Eventually, Marion goes to work as matron at the alternative school of Major Theodore Faithfull, a man his granddaughter Marianne will later describe as “the most horrible dirty old man you could imagine”. And Farrell sketches in the intriguing alternative education scene, whose players included such celebrities as A S Neill and Bertrand Russell. A few weeks after Marion, new teacher Morris Horovitch arrives. He is 25, attractive and humorous.

A year later, Marion takes a similar live-in position at another alternative school, Red Hill, and soon becomes a much-loved figure there. And again, Morris Horovitch is taken on as a teacher at the same school.

Evidence of their affair – beside, that is, their “illegitimate” offspring – remains in poems written by Marion, and quoted here – amateurish but touching. When she finds she is pregnant, the principal offers to keep her on, giving her a bigger room for herself and the baby. Horovitch goes away, and Marion and her mother cook up the story of Farrell’s father, which will in time be fed to him. Red Hill will be young Peter’s home for many years.

This is a deeply humane account. At the same time as it’s a loving, respectful portrait of his mother (to whom it is dedicated), it refuses to condemn his father. What drives Farrell is the longing to connect. He astutely avoids sentimentality and judgement. 

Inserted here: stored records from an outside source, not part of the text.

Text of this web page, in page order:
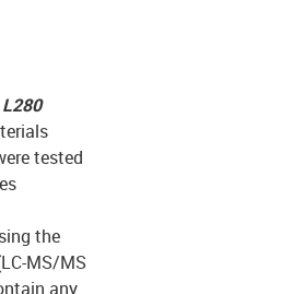
tested
the
MS/MS
any
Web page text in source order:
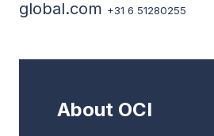
global.com +31 6 51280255
About OCI
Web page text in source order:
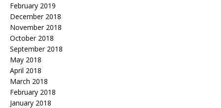
February 2019
December 2018
November 2018
October 2018
September 2018
May 2018
April 2018
March 2018
February 2018
January 2018
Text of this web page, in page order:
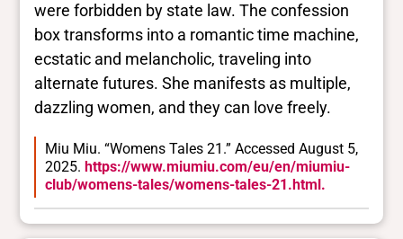
were forbidden by state law. The confession
box transforms into a romantic time machine,
ecstatic and melancholic, traveling into
alternate futures. She manifests as multiple,
dazzling women, and they can love freely.
Miu Miu. “Womens Tales 21.” Accessed August 5,
2025. https://www.miumiu.com/eu/en/miumiu-
club/womens-tales/womens-tales-21.html.
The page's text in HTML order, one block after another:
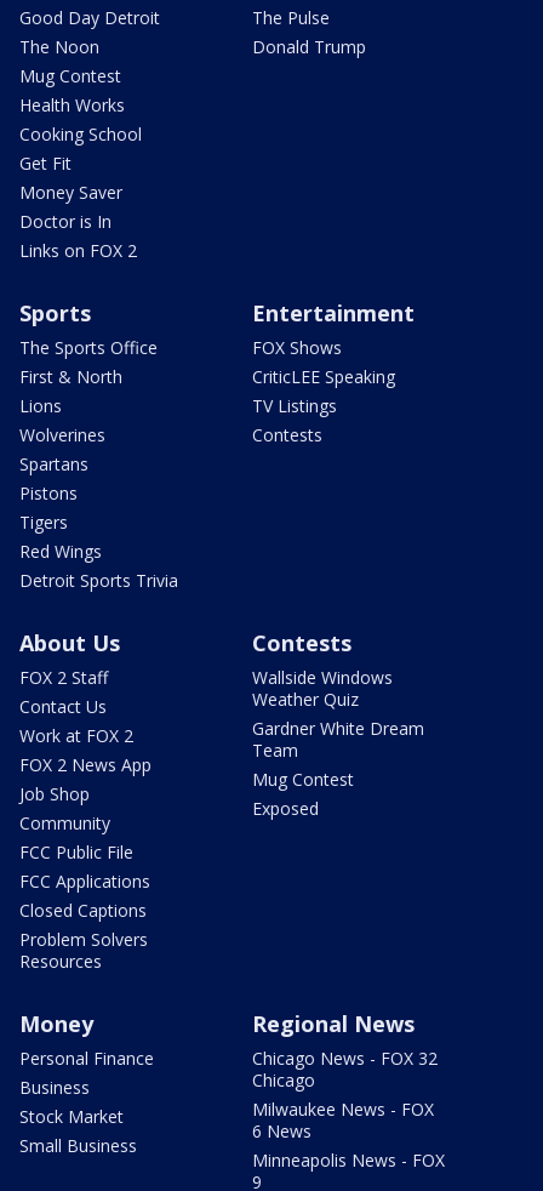
Good Day Detroit
The Noon
Mug Contest
Health Works
Cooking School
Get Fit
Money Saver
Doctor is In
Links on FOX 2
The Pulse
Donald Trump
Sports
The Sports Office
First & North
Lions
Wolverines
Spartans
Pistons
Tigers
Red Wings
Detroit Sports Trivia
Entertainment
FOX Shows
CriticLEE Speaking
TV Listings
Contests
About Us
FOX 2 Staff
Contact Us
Work at FOX 2
FOX 2 News App
Job Shop
Community
FCC Public File
FCC Applications
Closed Captions
Problem Solvers
Resources
Contests
Wallside Windows
Weather Quiz
Gardner White Dream
Team
Mug Contest
Exposed
Money
Personal Finance
Business
Stock Market
Small Business
Regional News
Chicago News - FOX 32
Chicago
Milwaukee News - FOX
6 News
Minneapolis News - FOX
9

  Jane Westaway NZ Books December 2013

His first job is in a prison farm in the North Island. He speaks frankly of the culture shock of moving to a new country where he doesn't know a soul and how he and his wife try their best to keep clear of the moaning Pom tag by complaining only to each other. He also tells of his search for his father which, I feel, ends in a bittersweet way. Great Read. Linda Hall APN Newspapers Nov 2013 Book of the Week

What he has accomplished is not easy, says life writing lecturer and memorist, Ingrid Horrocks. "Writing a good piece of life writing is only partly about the story, although a good story does help. It is about giving shape to the real chaos which makes up the experience of most of our lives". Farrell's memoir is a captivating story, a lesson in hope and a personal history written with empathy, skill and honesty. Maree Hoare Massey University defining NZ December 2013

When I heard Peter was publishing a memoir I said that I would be happy to write a review; well it would be easy, I write myself and have no difficulty in sitting down and running off a few hundred words so it was going to be a breeze.

Or so I thought, now this is the easy bit. Peter has written a lucid and absorbing memoir. It is clear and to the point; free of the valedictory tone, the self justification that marks so many autobiographical works. It is honest and pulls no punches and the writing carries you along with the narrative.

Now the bit that I found not at all easy; I have to declare an interest here, I am an old Red Hillian, a former pupil of the school where Peter grew up and where his mother was matron. I knew MOF and saw Peter several times in the early 1960s although I doubt he remembers me, he was working and living away from RHS, I was barely into my teens.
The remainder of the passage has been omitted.